The period in architecture in which Pleasant Hills was constructed embraced the neoclassical in both its Roman and Greek forms: Adamesque Georgian, Federal and Greek Revival. These elements are seen at Pleasant Hills in their vernacular form. Houses such as Pleasant Hills, located in rural areas removed from large, fashionable cites, were built by local carpenter/builders using builders' guides or pattern books. In fact, the architrave molding found around the windows and doors of the first story of the main block can be found in Asher Benjamin's builder's book, The Practical House Carpenter, published in 1830 (plate 46). Benjamin outlines Grecian-influenced patterns for moldings, architraves, frontispieces, and so on. As stated by Benjamin, "I consider it necessary that all practical house carpenters should be fully acquainted with the orders of architecture, particularly those who reside in the country, where they have no opportunity of consulting an architect."

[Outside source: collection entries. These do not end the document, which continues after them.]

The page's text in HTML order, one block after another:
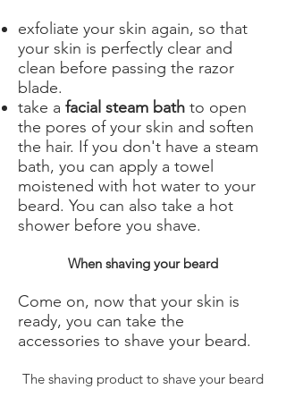
exfoliate your skin again, so that
your skin is perfectly clear and
clean before passing the razor
blade.
take a facial steam bath to open
the pores of your skin and soften
the hair. If you don't have a steam
bath, you can apply a towel
moistened with hot water to your
beard. You can also take a hot
shower before you shave.
When shaving your beard
Come on, now that your skin is
ready, you can take the
accessories to shave your beard.
The shaving product to shave your beard
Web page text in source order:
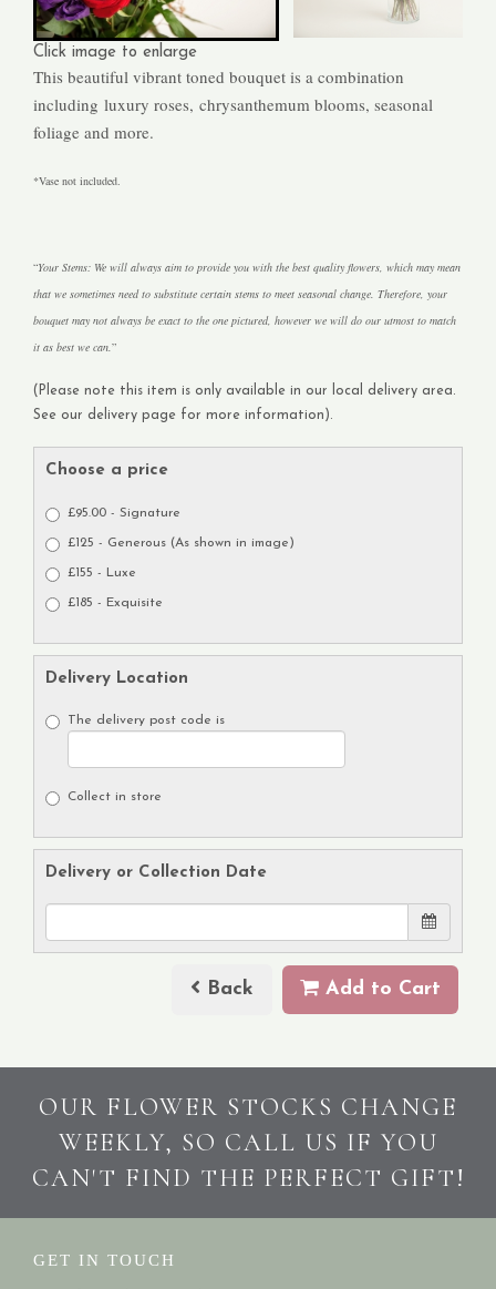
Click image to enlarge
This beautiful vibrant toned bouquet is a combination
including luxury roses, chrysanthemum blooms, seasonal
foliage and more.
*Vase not included.
Your Stems: We will always aim to provide you with the best quality flowers, which may mean
that we sometimes need to substitute certain stems to meet seasonal change. Therefore, your
bouquet may not always be exact to the one pictured, however we will do our utmost to match
it as best we can.
(Please note this item is only available in our local delivery area.
See our delivery page for more information).
Choose a price
£95.00 - Signature
£125 - Generous (As shown in image)
£155 - Luxe
£185 - Exquisite
Delivery Location
The delivery post code is
Collect in store
Delivery or Collection Date
Back Add to Cart
OUR FLOWER STOCKS CHANGE
WEEKLY, SO CALL US IF YOU
CAN'T FIND THE PERFECT GIFT!
GET IN TOUCH

Zaddock Sasscer's property included 350 acres of "Four Hills," "Moore's Craft" and "Littleworth." Sasscer also had an additional 400-acre "plantation", inherited from his father, on which he raised tobacco. As his will states, "...I wish the tobacco now on hand to be sold...." Also mentioned in the tax assessment records for William Sasscer is the "land with distillery on it... 3-3/4 acres" (and included in the inventory of his estate are 22 barrels). The inventory also indicates that sheep and lamb were raised on the plantation, which also included oxen, cows and pigs; and twenty-six slaves (fourteen men and boys and twelve women and children).

Pleasant Hills was listed on the National Register of Historic Places in 1980.